> Prompt:
From the line containing "A short introduction" down to the line containing "This manual and" in the records below, reproduce every line exactly, ends included, and omit all others.

**** Entries provided

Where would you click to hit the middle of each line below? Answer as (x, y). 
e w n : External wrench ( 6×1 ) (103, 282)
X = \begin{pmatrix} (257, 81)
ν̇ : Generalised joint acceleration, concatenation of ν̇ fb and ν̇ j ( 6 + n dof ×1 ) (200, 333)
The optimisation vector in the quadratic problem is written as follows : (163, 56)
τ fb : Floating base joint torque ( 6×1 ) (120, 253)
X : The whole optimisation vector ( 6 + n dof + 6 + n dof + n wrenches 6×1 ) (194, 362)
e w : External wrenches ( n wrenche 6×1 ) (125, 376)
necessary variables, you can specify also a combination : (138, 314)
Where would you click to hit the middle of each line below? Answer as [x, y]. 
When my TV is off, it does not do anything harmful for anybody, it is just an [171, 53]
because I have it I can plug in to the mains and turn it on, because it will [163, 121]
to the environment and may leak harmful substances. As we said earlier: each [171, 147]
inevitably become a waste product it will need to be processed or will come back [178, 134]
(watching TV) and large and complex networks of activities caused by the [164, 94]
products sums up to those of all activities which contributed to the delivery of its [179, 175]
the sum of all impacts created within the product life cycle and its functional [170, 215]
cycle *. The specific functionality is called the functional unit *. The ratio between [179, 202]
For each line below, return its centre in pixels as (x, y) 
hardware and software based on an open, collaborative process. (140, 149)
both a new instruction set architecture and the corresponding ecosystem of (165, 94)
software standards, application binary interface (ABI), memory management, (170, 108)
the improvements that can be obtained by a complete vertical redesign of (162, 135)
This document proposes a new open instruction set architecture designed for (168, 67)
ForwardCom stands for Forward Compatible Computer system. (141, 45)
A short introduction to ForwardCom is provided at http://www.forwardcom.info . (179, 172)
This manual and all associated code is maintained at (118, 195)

********
**** Entries provided

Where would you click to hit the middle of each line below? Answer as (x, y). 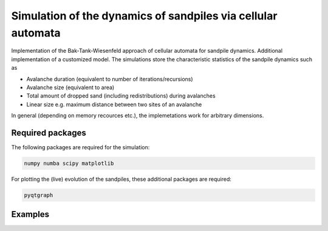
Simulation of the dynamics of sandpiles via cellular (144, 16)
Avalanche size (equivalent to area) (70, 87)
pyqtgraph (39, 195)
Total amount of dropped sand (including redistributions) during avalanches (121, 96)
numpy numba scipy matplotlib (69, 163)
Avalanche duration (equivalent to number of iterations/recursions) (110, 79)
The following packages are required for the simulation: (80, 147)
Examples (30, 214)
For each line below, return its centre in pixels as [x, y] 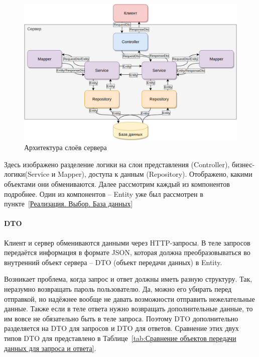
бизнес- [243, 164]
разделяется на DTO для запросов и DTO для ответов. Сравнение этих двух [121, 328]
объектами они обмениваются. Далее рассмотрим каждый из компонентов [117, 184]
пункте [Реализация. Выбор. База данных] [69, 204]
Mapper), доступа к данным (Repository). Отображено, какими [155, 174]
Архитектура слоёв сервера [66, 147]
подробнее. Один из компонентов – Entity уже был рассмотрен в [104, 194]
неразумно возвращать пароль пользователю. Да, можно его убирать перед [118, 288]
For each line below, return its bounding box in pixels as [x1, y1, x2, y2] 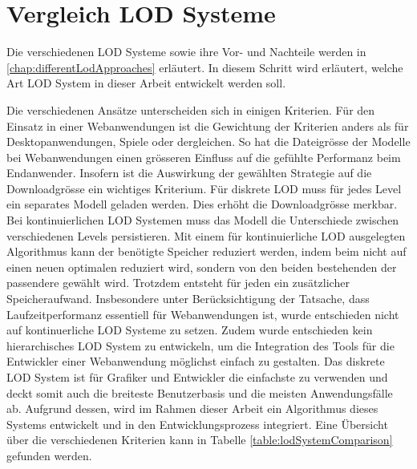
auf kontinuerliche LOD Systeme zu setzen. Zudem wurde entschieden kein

********
**** Entries provided

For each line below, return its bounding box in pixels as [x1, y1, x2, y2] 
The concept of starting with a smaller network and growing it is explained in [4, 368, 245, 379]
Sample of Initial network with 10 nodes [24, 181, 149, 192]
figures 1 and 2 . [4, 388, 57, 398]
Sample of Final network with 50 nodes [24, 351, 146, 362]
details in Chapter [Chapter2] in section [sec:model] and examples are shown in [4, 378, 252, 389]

********

> Exercise result:
A short introduction to ForwardCom is provided at http://www.forwardcom.info . (179, 172)
This manual and all associated code is maintained at (118, 195)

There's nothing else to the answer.